── Supplied data ──
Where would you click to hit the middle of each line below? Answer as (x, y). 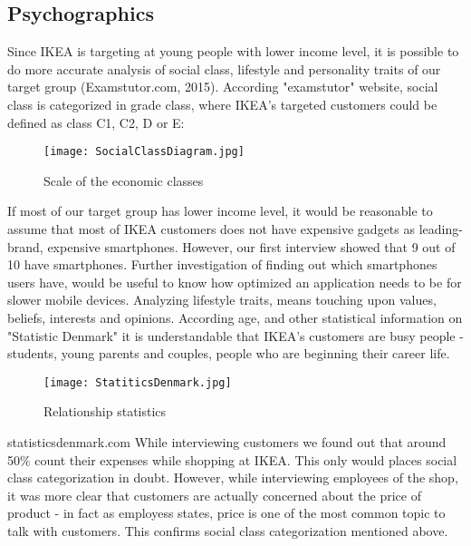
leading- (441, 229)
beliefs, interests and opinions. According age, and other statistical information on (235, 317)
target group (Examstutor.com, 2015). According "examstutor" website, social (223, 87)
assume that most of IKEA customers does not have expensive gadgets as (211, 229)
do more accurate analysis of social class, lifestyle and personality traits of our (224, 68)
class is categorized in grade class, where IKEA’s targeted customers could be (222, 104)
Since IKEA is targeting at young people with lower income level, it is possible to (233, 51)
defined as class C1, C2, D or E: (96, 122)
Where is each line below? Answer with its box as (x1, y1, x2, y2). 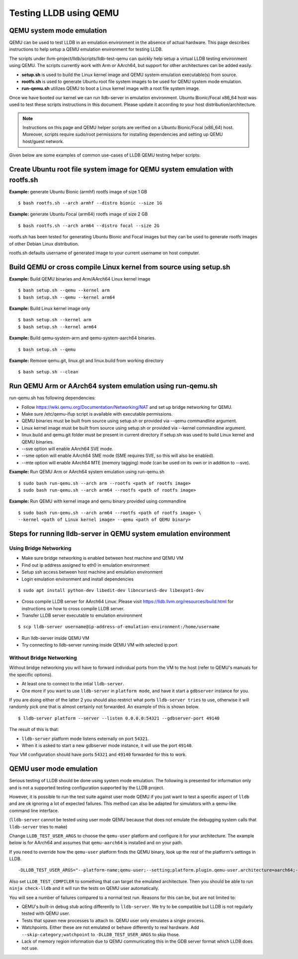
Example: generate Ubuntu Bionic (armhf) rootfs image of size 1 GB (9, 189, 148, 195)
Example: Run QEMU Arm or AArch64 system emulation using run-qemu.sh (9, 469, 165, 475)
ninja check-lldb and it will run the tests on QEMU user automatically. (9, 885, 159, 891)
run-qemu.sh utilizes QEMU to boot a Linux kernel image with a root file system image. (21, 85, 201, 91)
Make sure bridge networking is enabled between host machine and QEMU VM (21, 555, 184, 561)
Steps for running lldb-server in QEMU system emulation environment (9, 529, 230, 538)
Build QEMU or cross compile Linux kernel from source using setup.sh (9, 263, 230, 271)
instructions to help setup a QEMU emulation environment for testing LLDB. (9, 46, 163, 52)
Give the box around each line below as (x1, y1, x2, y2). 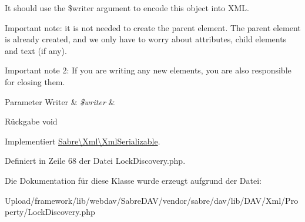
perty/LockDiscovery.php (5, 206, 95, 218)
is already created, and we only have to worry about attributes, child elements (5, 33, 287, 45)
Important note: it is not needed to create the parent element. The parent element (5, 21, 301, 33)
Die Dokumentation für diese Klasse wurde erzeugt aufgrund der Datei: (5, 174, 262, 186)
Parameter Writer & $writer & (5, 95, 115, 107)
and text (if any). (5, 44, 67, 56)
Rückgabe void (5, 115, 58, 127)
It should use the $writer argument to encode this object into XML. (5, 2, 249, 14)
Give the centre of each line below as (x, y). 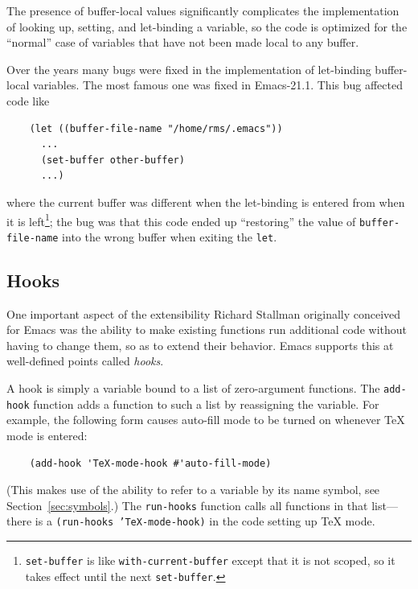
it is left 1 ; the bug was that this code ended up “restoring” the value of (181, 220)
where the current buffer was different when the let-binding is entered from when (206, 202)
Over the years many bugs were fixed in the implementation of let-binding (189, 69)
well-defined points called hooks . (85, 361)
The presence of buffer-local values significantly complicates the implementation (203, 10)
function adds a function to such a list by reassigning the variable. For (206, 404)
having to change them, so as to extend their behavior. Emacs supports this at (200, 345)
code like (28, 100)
───
What to work on | Return the data exactly as it stands, minus the pictures.

Result for this task |
Where would you click to hit the middle of each line below? Answer as (x, y). 
leading- (441, 229)
beliefs, interests and opinions. According age, and other statistical information on (235, 317)
target group (Examstutor.com, 2015). According "examstutor" website, social (223, 87)
assume that most of IKEA customers does not have expensive gadgets as (211, 229)
do more accurate analysis of social class, lifestyle and personality traits of our (224, 68)
class is categorized in grade class, where IKEA’s targeted customers could be (222, 104)
Since IKEA is targeting at young people with lower income level, it is possible to (233, 51)
defined as class C1, C2, D or E: (96, 122)
Where is each line below? Answer with its box as (x1, y1, x2, y2). 
Example: generate Ubuntu Bionic (armhf) rootfs image of size 1 GB (9, 189, 148, 195)
Example: Run QEMU Arm or AArch64 system emulation using run-qemu.sh (9, 469, 165, 475)
ninja check-lldb and it will run the tests on QEMU user automatically. (9, 885, 159, 891)
run-qemu.sh utilizes QEMU to boot a Linux kernel image with a root file system image. (21, 85, 201, 91)
Make sure bridge networking is enabled between host machine and QEMU VM (21, 555, 184, 561)
Steps for running lldb-server in QEMU system emulation environment (9, 529, 230, 538)
Build QEMU or cross compile Linux kernel from source using setup.sh (9, 263, 230, 271)
instructions to help setup a QEMU emulation environment for testing LLDB. (9, 46, 163, 52)
Give the box around each line below as (x1, y1, x2, y2). 
perty/LockDiscovery.php (5, 206, 95, 218)
is already created, and we only have to worry about attributes, child elements (5, 33, 287, 45)
Important note: it is not needed to create the parent element. The parent element (5, 21, 301, 33)
Die Dokumentation für diese Klasse wurde erzeugt aufgrund der Datei: (5, 174, 262, 186)
Parameter Writer & $writer & (5, 95, 115, 107)
and text (if any). (5, 44, 67, 56)
Rückgabe void (5, 115, 58, 127)
It should use the $writer argument to encode this object into XML. (5, 2, 249, 14)
Give the centre of each line below as (x, y). 
it is left 1 ; the bug was that this code ended up “restoring” the value of (181, 220)
where the current buffer was different when the let-binding is entered from when (206, 202)
Over the years many bugs were fixed in the implementation of let-binding (189, 69)
well-defined points called hooks . (85, 361)
The presence of buffer-local values significantly complicates the implementation (203, 10)
function adds a function to such a list by reassigning the variable. For (206, 404)
having to change them, so as to extend their behavior. Emacs supports this at (200, 345)
code like (28, 100)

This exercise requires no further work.